### What is being asked
From the first line to the last, please reproduce the material exactly, skipping the pictures.

/---

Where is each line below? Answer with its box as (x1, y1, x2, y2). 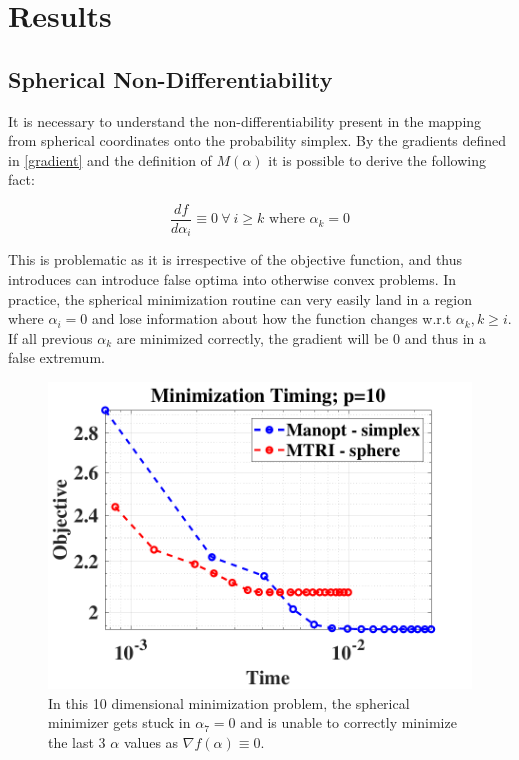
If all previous (8, 327, 93, 348)
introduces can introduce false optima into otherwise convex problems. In (8, 269, 457, 290)
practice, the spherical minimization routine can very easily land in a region (8, 288, 472, 309)
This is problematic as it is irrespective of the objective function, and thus (8, 249, 463, 270)
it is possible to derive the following (268, 149, 486, 170)
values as (123, 731, 179, 752)
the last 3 (48, 731, 106, 752)
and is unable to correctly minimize (240, 712, 457, 733)

\---

### Your solution
Where is each line below? Answer with its box as (x1, y1, x2, y2). 
If all previous (8, 327, 93, 348)
introduces can introduce false optima into otherwise convex problems. In (8, 269, 457, 290)
practice, the spherical minimization routine can very easily land in a region (8, 288, 472, 309)
This is problematic as it is irrespective of the objective function, and thus (8, 249, 463, 270)
it is possible to derive the following (268, 149, 486, 170)
values as (123, 731, 179, 752)
the last 3 (48, 731, 106, 752)
and is unable to correctly minimize (240, 712, 457, 733)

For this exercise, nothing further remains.